Ghandorh Hamza, Bali Hamza H, Yafooz Wael M S, Boulila Wadii, Alsahafi Majid
Department of Computer Science, College of Computer Science and Engineering, Taibah University, Medina, Saudi Arabia.
Division of Gastroenterology, Department of Medicine, King Abdulaziz University, Jeddah, Saudi Arabia.
Data Brief. 2024 Nov 8;57:111093. doi: 10.1016/j.dib.2024.111093. eCollection 2024 Dec.
Wireless Capsule Endoscopy (WCE) has fundamentally transformed diagnostic methodologies for small-bowel (SB) abnormalities, providing a comprehensive and non-invasive gastrointestinal assessment in contrast to conventional endoscopic procedures. The King Abdulaziz University Hospital Capsule (KAUHC) dataset comprises annotated WCE images specifically curated for Saudi Arabian residents. Comprising 10.7 million frames derived from 157 studies, KAUHC has been classified into Normal, Arteriovenous Malformations, and Ulcer categories. Following the application of specific inclusion and exclusion criteria, 3301 labeled frames derived from WCE 86 studies were identified. Upon admission of patients, the data collection phase of KAUHC was initiated, involving the administration of the OMOM capsule and the use of the OMOM recording device for video documentation. A thorough evaluation of these recordings was undertaken by multiple gastroenterologists to identify any pathological abnormalities. The identified observations are subsequently extracted, categorized, and prepared for validation using Machine Learning (ML) classifiers. The dataset aims not only to address the scarcity of annotated endoscopic imaging resources in the Middle East but also to advance the development of diagnostic tools for ML applications in SB abnormalities and exploratory research on gastrointestinal diseases.

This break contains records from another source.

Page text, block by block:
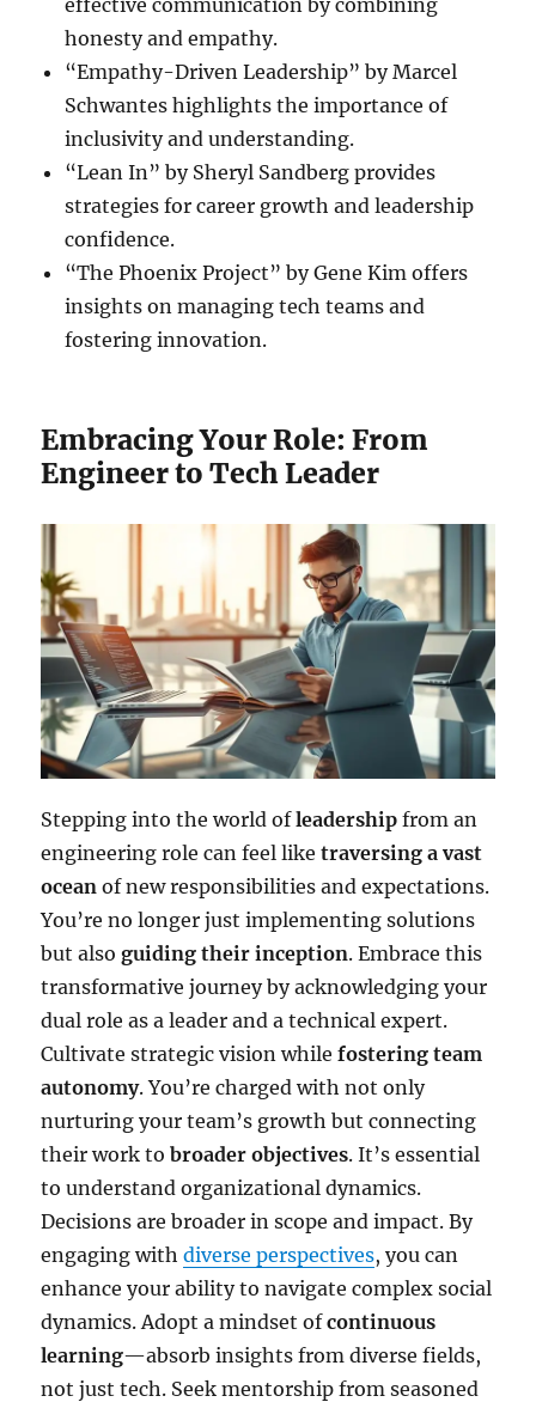
honesty and empathy.
“Empathy-Driven Leadership” by Marcel
Schwantes highlights the importance of
inclusivity and understanding.
“Lean In” by Sheryl Sandberg provides
strategies for career growth and leadership
confidence.
“The Phoenix Project” by Gene Kim offers
insights on managing tech teams and
fostering innovation.
Embracing Your Role: From
Engineer to Tech Leader
Stepping into the world ofleadership from an
engineering role can feel liketraversing a vast
ocean of new responsibilities and expectations.
You’re no longer just implementing solutions
but alsoguiding their inception. Embrace this
transformative journey by acknowledging your
dual role as a leader and a technical expert.
Cultivate strategic vision whilefostering team
autonomy. You’re charged with not only
nurturing your team’s growth but connecting
their work tobroader objectives. It’s essential
to understand organizational dynamics.
Decisions are broader in scope and impact. By
engaging withdiverse perspectives, you can
enhance your ability to navigate complex social
dynamics. Adopt a mindset ofcontinuous
learning—absorb insights from diverse fields,
not just tech. Seek mentorship from seasoned
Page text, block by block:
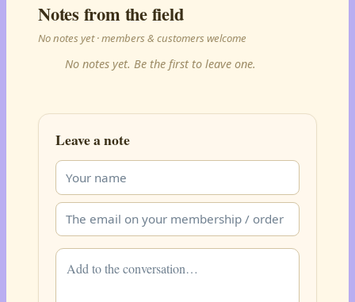
Notes from the field
No notes yet · members & customers welcome
No notes yet. Be the first to leave one.
Leave a note
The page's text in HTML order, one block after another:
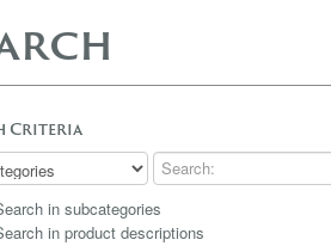
Criteria
in subcategories
in product descriptions
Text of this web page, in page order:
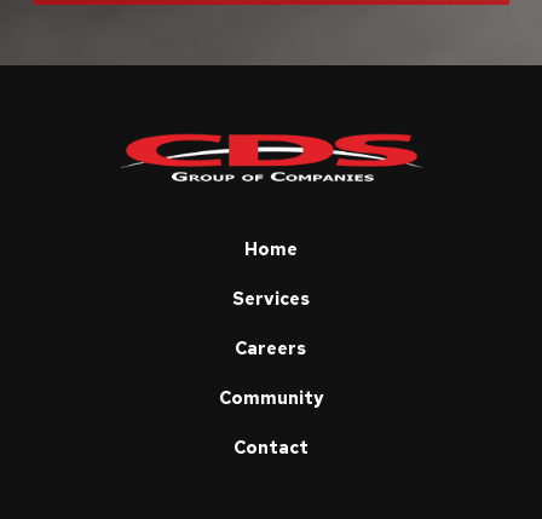
Home
Services
Careers
Community
Contact
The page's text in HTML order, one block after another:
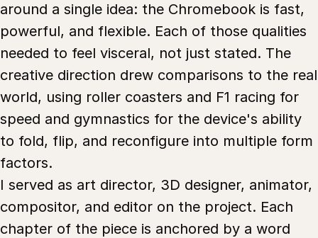
around a single idea: the Chromebook is fast,
powerful, and flexible. Each of those qualities
needed to feel visceral, not just stated. The
creative direction drew comparisons to the real
world, using roller coasters and F1 racing for
speed and gymnastics for the device's ability
to fold, flip, and reconfigure into multiple form
factors.
I served as art director, 3D designer, animator,
compositor, and editor on the project. Each
chapter of the piece is anchored by a word
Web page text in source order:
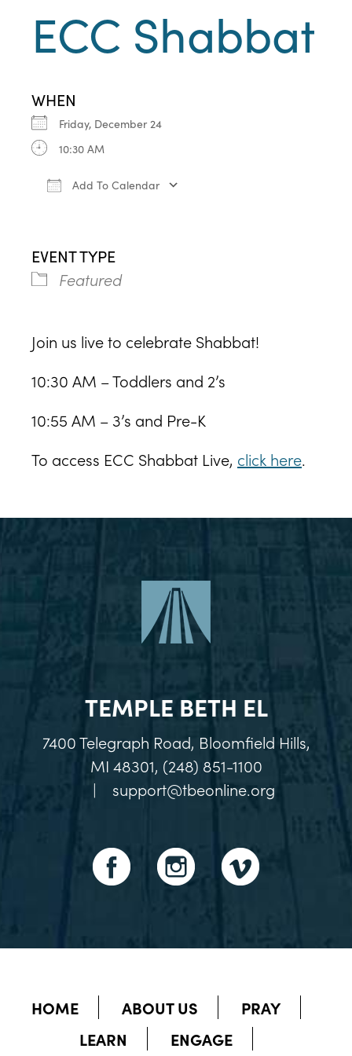
ECC Shabbat
WHEN
Friday, December 24
10:30 AM
Add To Calendar
EVENT TYPE
Featured
Join us live to celebrate Shabbat!
10:30 AM – Toddlers and 2’s
10:55 AM – 3’s and Pre-K
To access ECC Shabbat Live, click here.
TEMPLE BETH EL
7400 Telegraph Road, Bloomfield Hills,
MI 48301, (248) 851-1100
|
support@tbeonline.org
HOME ABOUT US
PRAY
LEARN
ENGAGE
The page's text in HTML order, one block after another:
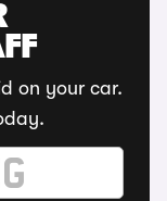
on your car.
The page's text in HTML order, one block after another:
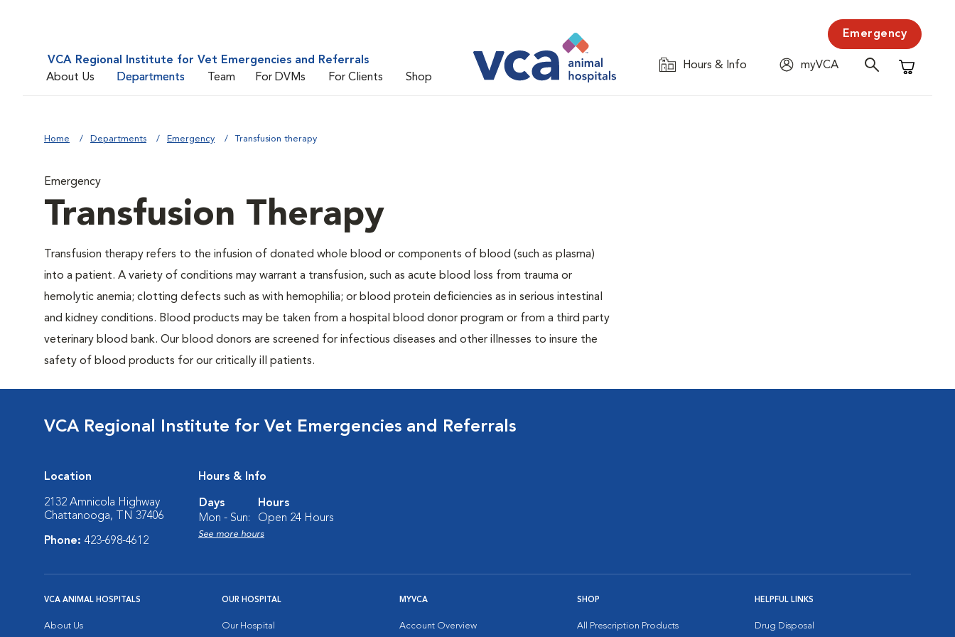
VCA Regional Institute for Vet Emergencies and Referrals
About Us
Departments Team For DVMs For Clients Shop
Emergency
Hours & Info
myVCA
Shopping
Home Departments Emergency Transfusion therapy
Emergency
Transfusion Therapy
Transfusion therapy refers to the infusion of donated whole blood or components of blood (such as plasma)
into a patient. A variety of conditions may warrant a transfusion, such as acute blood loss from trauma or
hemolytic anemia; clotting defects such as with hemophilia; or blood protein deficiencies as in serious intestinal
and kidney conditions. Blood products may be taken from a hospital blood donor program or from a third party
veterinary blood bank. Our blood donors are screened for infectious diseases and other illnesses to insure the
safety of blood products for our critically ill patients.
VCA Regional Institute for Vet Emergencies and Referrals
Location
2132 Amnicola Highway
Chattanooga, TN 37406
Phone: 423-698-4612
Hours & Info
Days
Hours
Mon - Sun:
Open 24 Hours
See more hours
VCA ANIMAL HOSPITALS
About Us
OUR HOSPITAL
Our Hospital
MYVCA
Account Overview
SHOP
All Prescription Products
HELPFUL LINKS
Drug Disposal
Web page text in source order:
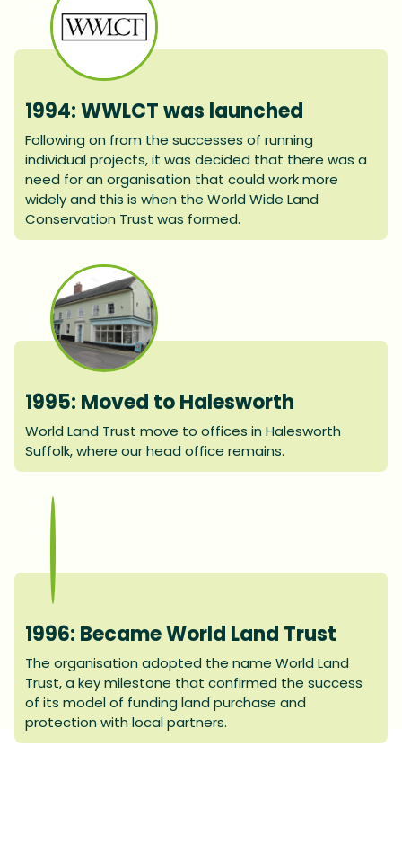
1994: WWLCT was launched
Following on from the successes of running
individual projects, it was decided that there was a
need for an organisation that could work more
widely and this is when the World Wide Land
Conservation Trust was formed.
1995: Moved to Halesworth
World Land Trust move to offices in Halesworth
Suffolk, where our head office remains.
1996: Became World Land Trust
The organisation adopted the name World Land
Trust, a key milestone that confirmed the success
of its model of funding land purchase and
protection with local partners.
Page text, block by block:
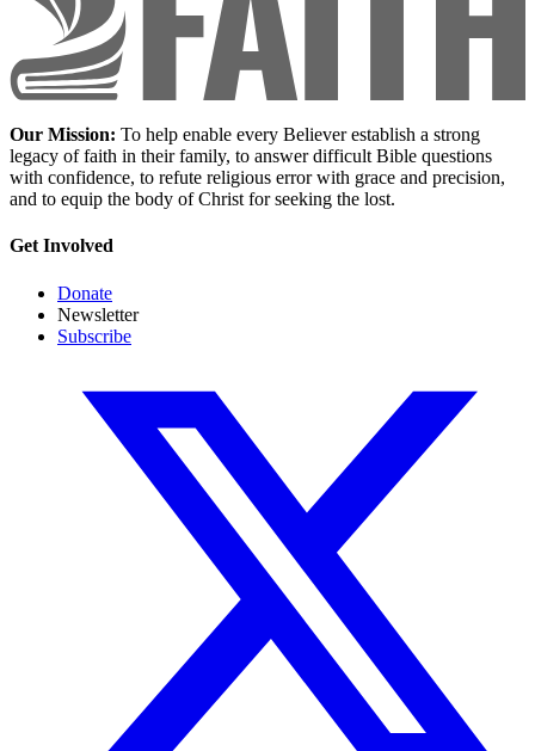
Our Mission: To help enable every Believer establish a strong
legacy of faith in their family, to answer difficult Bible questions
with confidence, to refute religious error with grace and precision,
and to equip the body of Christ for seeking the lost.
Get Involved
Donate
Newsletter
Subscribe
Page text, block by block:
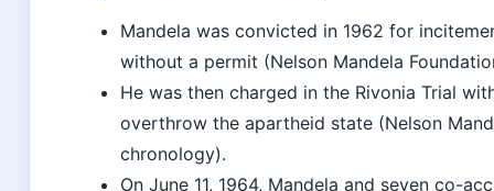
Mandela was convicted in 1962 for
without a permit (Nelson Mandela
He was then charged in the Rivonia Trial
overthrow the apartheid state (Nelson
chronology).
On June 11, 1964, Mandela and seven co-
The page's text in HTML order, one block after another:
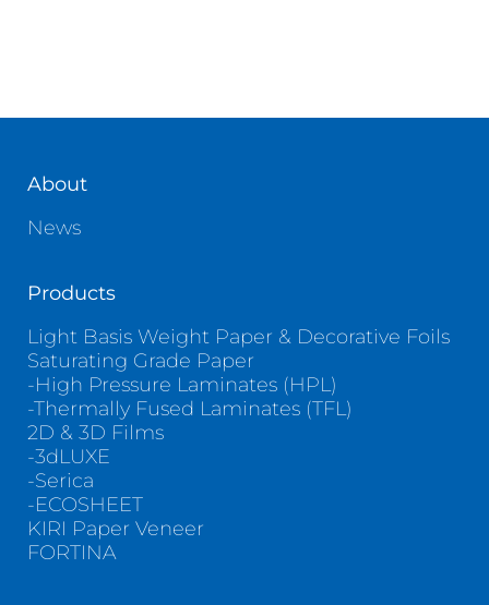
About
News
Products
Light Basis Weight Paper & Decorative Foils
Saturating Grade Paper
-High Pressure Laminates (HPL)
-Thermally Fused Laminates (TFL)
2D & 3D Films
-3dLUXE
-Serica
-ECOSHEET
KIRI Paper Veneer
FORTINA
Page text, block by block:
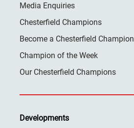
Media Enquiries
Chesterfield Champions
Become a Chesterfield Champion
Champion of the Week
Our Chesterfield Champions
Developments
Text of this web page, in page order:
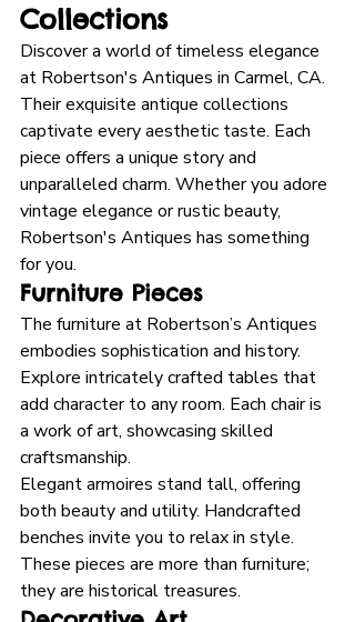
Collections
Discover a world of timeless elegance
at Robertson's Antiques in Carmel, CA.
Their exquisite antique collections
captivate every aesthetic taste. Each
piece offers a unique story and
unparalleled charm. Whether you adore
vintage elegance or rustic beauty,
Robertson's Antiques has something
for you.
Furniture Pieces
The furniture at Robertson’s Antiques
embodies sophistication and history.
Explore intricately crafted tables that
add character to any room. Each chair is
a work of art, showcasing skilled
craftsmanship.
Elegant armoires stand tall, offering
both beauty and utility. Handcrafted
benches invite you to relax in style.
These pieces are more than furniture;
they are historical treasures.
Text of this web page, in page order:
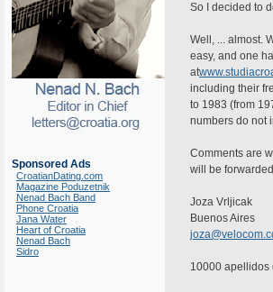
Sponsored Ads
CroatianDating.com
Magazine Poduzetnik
Nenad Bach Band
Phone Croatia
Jana Water
Heart of Croatia
Nenad Bach
Sidro
So I decided to
Well, ... almost.
easy, and one
at
including their
to 1983 (from
numbers do not
Comments are
will be
Joza Vrljicak
Buenos Aires
10000 apellidos
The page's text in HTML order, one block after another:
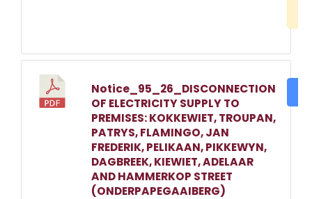
Notice_95_26_DISCONNECTION
OF ELECTRICITY SUPPLY TO
PREMISES: KOKKEWIET, TROUPAN,
PATRYS, FLAMINGO, JAN
FREDERIK, PELIKAAN, PIKKEWYN,
DAGBREEK, KIEWIET, ADELAAR
AND HAMMERKOP STREET
(ONDERPAPEGAAIBERG)
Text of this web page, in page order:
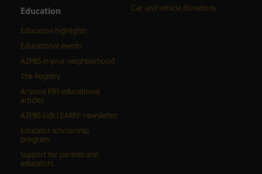
Education
Education highlights
Educational events
AZPBS in your neighborhood
The Registry
Arizona PBS educational
articles
AZPBS kids LEARN! newsletter
Educator scholarship
program
Support for parents and
educators
Car and vehicle donations

无线胶囊内镜(WCE)从根本上改变了小肠(SB)异常的诊断方法,与传统内镜检查相比,它能提供全面且无创的胃肠道评估。阿卜杜勒阿齐兹国王大学医院胶囊(KAUHC)数据集包含专门为沙特阿拉伯居民精心挑选的带注释的WCE图像。KAUHC由来自157项研究的1070万帧图像组成,已被分为正常、动静脉畸形和溃疡类别。在应用特定的纳入和排除标准后,从86项WCE研究中确定了3301个带标签的帧。患者入院后,KAUHC的数据收集阶段开始,包括使用OMOM胶囊和OMOM记录设备进行视频记录。多名胃肠病学家对这些记录进行了全面评估,以识别任何病理异常。随后提取已识别的观察结果,进行分类,并准备使用机器学习(ML)分类器进行验证。该数据集不仅旨在解决中东地区带注释的内镜成像资源稀缺的问题,还旨在推动用于SB异常的ML应用诊断工具的开发以及胃肠道疾病的探索性研究。